From 40d438eeaff61c487b960d6e40ed372caed6cda6 Mon Sep 17 00:00:00 2001
From: David Wehr <dawehr@iastate.edu>
Date: Tue, 25 Apr 2017 20:45:15 -0500
Subject: [PATCH] Adds gyroscope compensation.

---
 quad/src/quad_app/control_algorithm.c         |  2 -
 quad/src/quad_app/sensor_processing.c         | 90 +++++++++++++++----
 quad/src/quad_app/type_def.h                  |  7 +-
 .../real_quad/src/hw_impl_zybo_optical_flow.c | 52 +++++------
 4 files changed, 102 insertions(+), 49 deletions(-)

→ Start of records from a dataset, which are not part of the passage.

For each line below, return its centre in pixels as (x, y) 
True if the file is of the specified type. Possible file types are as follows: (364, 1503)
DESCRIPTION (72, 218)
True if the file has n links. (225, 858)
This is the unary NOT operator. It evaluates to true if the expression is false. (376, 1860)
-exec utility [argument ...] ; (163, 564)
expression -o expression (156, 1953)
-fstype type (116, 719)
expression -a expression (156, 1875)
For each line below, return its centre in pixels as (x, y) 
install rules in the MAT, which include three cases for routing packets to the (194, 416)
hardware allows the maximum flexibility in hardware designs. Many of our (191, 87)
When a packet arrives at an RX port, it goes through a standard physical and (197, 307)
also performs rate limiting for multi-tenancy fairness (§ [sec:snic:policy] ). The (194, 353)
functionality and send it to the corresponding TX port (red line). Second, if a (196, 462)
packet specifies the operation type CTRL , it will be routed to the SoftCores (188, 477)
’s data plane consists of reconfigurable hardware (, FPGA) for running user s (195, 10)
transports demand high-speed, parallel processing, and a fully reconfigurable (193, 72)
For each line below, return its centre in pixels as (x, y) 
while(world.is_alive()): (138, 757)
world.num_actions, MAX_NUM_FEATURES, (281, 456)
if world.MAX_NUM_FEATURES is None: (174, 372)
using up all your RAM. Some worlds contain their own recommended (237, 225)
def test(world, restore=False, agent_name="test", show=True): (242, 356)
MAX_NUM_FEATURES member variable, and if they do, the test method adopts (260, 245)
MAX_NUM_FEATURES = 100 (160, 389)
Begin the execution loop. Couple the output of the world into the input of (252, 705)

diff --git a/quad/src/quad_app/control_algorithm.c b/quad/src/quad_app/control_algorithm.c
index 05e4b4b74..7654903b8 100644
--- a/quad/src/quad_app/control_algorithm.c
+++ b/quad/src/quad_app/control_algorithm.c
@@ -80,7 +80,6 @@ int control_algorithm_init(parameter_t * ps)
     ps->flow_vel_x = graph_add_defined_block(graph, BLOCK_CONSTANT, "Flow Vel X");
     ps->flow_vel_y = graph_add_defined_block(graph, BLOCK_CONSTANT, "Flow Vel Y");
     ps->flow_quality = graph_add_defined_block(graph, BLOCK_CONSTANT, "Flow Quality");
-    ps->flow_distance = graph_add_defined_block(graph, BLOCK_CONSTANT, "Flow Distance");
     // Sensor trims
     ps->pitch_trim = graph_add_defined_block(graph, BLOCK_CONSTANT, "Pitch trim");
     ps->pitch_trim_add = graph_add_defined_block(graph, BLOCK_ADD, "Pitch trim add");
@@ -478,7 +477,6 @@ int control_algorithm_init(parameter_t * ps)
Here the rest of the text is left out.